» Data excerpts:
-.-.-
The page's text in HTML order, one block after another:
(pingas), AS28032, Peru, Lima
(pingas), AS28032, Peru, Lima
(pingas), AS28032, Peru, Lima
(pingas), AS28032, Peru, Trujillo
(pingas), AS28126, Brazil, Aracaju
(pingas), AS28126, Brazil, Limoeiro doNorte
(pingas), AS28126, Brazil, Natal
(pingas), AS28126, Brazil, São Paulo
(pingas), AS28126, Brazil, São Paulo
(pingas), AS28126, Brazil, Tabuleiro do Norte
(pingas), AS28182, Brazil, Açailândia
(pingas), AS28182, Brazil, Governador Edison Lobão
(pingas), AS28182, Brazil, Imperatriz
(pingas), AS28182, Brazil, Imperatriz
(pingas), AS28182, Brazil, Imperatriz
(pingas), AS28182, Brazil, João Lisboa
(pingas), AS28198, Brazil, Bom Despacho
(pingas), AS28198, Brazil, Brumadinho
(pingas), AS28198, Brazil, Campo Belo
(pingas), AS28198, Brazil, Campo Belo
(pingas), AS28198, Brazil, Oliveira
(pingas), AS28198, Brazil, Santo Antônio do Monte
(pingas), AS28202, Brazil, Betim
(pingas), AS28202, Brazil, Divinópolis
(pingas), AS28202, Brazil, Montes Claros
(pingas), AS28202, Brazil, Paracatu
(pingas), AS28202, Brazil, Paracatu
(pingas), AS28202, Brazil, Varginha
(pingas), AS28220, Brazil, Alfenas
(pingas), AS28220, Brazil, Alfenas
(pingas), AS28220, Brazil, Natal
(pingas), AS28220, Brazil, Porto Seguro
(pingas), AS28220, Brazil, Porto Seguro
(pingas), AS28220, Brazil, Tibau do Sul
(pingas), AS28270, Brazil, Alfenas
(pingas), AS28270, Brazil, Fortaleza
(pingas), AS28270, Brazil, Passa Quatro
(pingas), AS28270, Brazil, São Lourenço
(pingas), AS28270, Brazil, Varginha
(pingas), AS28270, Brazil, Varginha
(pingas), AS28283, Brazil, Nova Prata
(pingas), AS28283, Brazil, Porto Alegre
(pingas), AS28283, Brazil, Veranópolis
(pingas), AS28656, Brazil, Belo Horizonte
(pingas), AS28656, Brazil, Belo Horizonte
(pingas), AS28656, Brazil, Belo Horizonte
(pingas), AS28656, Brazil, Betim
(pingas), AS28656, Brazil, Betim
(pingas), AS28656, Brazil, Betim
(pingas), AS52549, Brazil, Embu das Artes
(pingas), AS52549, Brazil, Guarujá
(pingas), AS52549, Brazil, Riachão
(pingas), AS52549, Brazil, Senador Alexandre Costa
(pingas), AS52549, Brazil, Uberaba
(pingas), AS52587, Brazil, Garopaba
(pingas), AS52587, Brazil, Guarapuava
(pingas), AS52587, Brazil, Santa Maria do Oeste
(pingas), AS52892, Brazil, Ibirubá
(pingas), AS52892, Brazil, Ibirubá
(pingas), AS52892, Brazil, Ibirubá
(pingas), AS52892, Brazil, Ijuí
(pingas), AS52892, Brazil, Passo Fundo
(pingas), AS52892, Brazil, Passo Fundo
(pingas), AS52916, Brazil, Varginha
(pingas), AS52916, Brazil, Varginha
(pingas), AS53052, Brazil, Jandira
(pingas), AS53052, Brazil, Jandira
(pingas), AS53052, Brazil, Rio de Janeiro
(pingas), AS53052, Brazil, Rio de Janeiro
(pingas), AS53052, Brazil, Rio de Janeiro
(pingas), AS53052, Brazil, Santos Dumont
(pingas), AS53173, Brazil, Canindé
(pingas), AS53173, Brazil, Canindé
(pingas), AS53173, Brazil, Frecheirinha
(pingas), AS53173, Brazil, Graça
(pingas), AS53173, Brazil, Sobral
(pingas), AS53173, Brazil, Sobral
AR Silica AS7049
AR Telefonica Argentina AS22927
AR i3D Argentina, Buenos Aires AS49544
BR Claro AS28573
-.-.-
» WHAT TO WORK ON: Up to and including the final line of the data above, please copy every line exactly, starting from the one that contains "(pingas), AS53173, Brazil, Frecheirinha".

» REPLY:
(pingas), AS53173, Brazil, Frecheirinha
(pingas), AS53173, Brazil, Graça
(pingas), AS53173, Brazil, Sobral
(pingas), AS53173, Brazil, Sobral
AR Silica AS7049
AR Telefonica Argentina AS22927
AR i3D Argentina, Buenos Aires AS49544
BR Claro AS28573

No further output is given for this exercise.